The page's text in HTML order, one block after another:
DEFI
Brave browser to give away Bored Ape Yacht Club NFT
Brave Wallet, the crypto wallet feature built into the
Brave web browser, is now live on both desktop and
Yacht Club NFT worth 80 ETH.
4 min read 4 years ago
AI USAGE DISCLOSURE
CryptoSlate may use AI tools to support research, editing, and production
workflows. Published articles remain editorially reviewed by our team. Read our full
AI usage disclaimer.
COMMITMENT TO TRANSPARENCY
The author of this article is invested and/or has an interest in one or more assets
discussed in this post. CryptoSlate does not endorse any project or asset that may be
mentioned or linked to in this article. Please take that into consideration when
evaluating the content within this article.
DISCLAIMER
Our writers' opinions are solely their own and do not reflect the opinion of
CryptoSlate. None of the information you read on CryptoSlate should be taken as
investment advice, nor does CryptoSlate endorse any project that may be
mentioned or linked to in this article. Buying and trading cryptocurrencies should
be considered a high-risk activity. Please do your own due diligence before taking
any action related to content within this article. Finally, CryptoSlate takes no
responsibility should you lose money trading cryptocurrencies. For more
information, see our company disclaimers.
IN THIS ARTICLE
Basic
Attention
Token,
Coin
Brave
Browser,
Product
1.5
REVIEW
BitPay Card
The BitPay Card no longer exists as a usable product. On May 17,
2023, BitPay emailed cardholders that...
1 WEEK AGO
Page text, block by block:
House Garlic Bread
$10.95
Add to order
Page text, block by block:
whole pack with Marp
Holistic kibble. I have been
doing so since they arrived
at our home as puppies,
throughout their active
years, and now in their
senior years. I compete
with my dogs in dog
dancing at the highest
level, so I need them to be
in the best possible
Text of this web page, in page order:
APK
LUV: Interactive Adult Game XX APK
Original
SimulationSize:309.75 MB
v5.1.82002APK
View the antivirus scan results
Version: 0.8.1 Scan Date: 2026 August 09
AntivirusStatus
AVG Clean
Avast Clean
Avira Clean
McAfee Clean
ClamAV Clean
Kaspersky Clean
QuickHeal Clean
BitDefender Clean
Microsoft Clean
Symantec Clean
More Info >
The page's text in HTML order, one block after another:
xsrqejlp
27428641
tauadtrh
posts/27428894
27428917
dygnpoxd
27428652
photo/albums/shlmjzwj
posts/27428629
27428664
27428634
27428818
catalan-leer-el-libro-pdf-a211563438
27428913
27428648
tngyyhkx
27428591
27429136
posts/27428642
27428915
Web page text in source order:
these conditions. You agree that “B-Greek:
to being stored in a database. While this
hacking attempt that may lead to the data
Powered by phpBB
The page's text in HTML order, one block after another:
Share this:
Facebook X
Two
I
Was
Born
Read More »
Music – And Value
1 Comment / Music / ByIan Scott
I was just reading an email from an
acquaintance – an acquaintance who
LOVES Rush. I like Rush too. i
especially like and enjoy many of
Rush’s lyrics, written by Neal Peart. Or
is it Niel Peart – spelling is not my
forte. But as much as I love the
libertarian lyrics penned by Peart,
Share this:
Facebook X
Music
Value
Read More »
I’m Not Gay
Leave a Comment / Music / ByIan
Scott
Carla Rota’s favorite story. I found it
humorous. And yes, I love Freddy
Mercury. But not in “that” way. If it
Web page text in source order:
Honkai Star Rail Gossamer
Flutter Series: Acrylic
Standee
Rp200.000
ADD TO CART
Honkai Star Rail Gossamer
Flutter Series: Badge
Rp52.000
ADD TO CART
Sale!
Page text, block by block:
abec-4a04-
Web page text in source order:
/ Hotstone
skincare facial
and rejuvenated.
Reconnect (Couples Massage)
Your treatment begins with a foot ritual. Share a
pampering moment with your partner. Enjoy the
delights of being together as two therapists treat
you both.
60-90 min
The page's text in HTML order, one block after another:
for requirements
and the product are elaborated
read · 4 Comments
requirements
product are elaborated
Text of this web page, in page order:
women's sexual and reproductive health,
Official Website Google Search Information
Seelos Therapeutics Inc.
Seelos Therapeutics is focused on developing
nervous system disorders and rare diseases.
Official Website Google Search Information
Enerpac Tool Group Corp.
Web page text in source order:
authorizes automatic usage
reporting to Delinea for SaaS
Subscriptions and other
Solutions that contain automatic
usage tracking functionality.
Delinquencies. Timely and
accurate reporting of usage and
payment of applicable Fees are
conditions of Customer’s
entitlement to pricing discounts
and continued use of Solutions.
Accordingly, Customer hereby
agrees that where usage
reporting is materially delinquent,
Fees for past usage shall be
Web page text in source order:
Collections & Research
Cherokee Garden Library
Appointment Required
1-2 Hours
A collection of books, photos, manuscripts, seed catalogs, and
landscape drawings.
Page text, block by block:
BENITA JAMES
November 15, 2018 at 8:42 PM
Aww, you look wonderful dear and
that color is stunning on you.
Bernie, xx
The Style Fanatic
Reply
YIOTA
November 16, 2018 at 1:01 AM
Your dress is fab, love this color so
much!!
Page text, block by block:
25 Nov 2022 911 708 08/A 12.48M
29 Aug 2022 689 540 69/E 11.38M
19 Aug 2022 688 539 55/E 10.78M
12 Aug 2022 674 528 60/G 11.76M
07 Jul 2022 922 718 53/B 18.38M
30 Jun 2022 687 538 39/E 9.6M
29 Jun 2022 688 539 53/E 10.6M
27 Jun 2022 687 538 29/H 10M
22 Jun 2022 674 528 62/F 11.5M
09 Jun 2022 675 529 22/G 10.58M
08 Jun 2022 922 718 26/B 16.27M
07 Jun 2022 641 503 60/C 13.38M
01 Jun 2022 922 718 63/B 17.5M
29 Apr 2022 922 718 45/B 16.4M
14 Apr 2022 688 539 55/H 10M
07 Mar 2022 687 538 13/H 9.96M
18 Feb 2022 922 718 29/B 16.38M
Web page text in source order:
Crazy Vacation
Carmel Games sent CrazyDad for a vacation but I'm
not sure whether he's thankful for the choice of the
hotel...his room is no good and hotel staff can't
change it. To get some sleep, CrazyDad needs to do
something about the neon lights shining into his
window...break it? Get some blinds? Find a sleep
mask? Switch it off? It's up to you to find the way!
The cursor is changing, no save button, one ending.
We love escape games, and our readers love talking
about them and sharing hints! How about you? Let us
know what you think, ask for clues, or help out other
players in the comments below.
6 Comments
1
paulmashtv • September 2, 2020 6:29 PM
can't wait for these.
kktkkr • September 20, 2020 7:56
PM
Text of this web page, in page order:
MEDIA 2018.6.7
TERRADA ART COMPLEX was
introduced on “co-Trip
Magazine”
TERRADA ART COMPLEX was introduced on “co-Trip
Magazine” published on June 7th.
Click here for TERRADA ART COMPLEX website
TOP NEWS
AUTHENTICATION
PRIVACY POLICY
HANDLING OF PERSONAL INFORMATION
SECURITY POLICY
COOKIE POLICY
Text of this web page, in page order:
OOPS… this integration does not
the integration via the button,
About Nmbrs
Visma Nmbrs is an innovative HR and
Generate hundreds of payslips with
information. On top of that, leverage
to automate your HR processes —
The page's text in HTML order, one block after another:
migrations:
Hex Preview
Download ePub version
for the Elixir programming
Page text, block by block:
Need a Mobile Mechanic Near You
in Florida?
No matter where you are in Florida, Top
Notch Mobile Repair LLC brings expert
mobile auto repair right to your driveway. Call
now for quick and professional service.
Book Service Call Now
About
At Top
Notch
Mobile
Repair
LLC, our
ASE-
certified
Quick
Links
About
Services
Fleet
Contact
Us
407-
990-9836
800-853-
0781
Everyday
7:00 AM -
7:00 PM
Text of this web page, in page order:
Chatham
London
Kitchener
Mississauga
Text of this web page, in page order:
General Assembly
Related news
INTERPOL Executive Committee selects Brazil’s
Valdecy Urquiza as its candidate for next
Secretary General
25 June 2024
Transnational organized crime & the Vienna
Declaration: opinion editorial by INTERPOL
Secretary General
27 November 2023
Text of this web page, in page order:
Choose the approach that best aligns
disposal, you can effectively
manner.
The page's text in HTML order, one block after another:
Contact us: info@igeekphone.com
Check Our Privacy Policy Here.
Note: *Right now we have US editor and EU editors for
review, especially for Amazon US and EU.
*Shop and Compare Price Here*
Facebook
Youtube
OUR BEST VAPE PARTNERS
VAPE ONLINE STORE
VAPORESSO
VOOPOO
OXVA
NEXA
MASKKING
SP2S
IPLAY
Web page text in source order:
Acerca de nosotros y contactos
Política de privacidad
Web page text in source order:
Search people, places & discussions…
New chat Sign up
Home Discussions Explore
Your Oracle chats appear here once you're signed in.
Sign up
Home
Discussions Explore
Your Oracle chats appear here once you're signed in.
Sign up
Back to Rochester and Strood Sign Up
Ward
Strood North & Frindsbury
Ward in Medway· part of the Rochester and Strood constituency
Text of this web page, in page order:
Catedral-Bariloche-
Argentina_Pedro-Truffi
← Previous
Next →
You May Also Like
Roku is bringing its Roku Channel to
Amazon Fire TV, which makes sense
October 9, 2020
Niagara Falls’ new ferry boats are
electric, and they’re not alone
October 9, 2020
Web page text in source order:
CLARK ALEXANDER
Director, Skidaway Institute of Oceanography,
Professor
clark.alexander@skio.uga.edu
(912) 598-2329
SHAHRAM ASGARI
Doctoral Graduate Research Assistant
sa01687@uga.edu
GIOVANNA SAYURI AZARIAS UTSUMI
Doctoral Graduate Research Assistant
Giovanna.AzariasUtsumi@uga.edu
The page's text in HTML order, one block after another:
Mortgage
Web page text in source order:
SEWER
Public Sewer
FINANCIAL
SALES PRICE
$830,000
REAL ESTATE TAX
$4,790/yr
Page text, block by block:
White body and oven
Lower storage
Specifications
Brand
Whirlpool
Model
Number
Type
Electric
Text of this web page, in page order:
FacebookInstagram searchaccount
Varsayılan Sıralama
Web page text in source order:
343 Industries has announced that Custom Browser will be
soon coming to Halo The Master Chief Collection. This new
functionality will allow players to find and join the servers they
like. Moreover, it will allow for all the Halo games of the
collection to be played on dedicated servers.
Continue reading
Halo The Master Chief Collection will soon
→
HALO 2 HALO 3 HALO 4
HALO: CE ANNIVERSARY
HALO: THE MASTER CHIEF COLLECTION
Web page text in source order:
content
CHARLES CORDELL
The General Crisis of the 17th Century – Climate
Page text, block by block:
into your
◆ ◆ ◆ ◆ ◆
## ABOUT THIS TASK:
Begin at the line that has "Avira Clean" in the entries above; stop after the line that has "forte. But as much as I love the". Transcribe exactly those lines and no others.

## RESPONSE FOR THIS EXERCISE:
Avira Clean
McAfee Clean
ClamAV Clean
Kaspersky Clean
QuickHeal Clean
BitDefender Clean
Microsoft Clean
Symantec Clean
More Info >
The page's text in HTML order, one block after another:
xsrqejlp
27428641
tauadtrh
posts/27428894
27428917
dygnpoxd
27428652
photo/albums/shlmjzwj
posts/27428629
27428664
27428634
27428818
catalan-leer-el-libro-pdf-a211563438
27428913
27428648
tngyyhkx
27428591
27429136
posts/27428642
27428915
Web page text in source order:
these conditions. You agree that “B-Greek:
to being stored in a database. While this
hacking attempt that may lead to the data
Powered by phpBB
The page's text in HTML order, one block after another:
Share this:
Facebook X
Two
I
Was
Born
Read More »
Music – And Value
1 Comment / Music / ByIan Scott
I was just reading an email from an
acquaintance – an acquaintance who
LOVES Rush. I like Rush too. i
especially like and enjoy many of
Rush’s lyrics, written by Neal Peart. Or
is it Niel Peart – spelling is not my
forte. But as much as I love the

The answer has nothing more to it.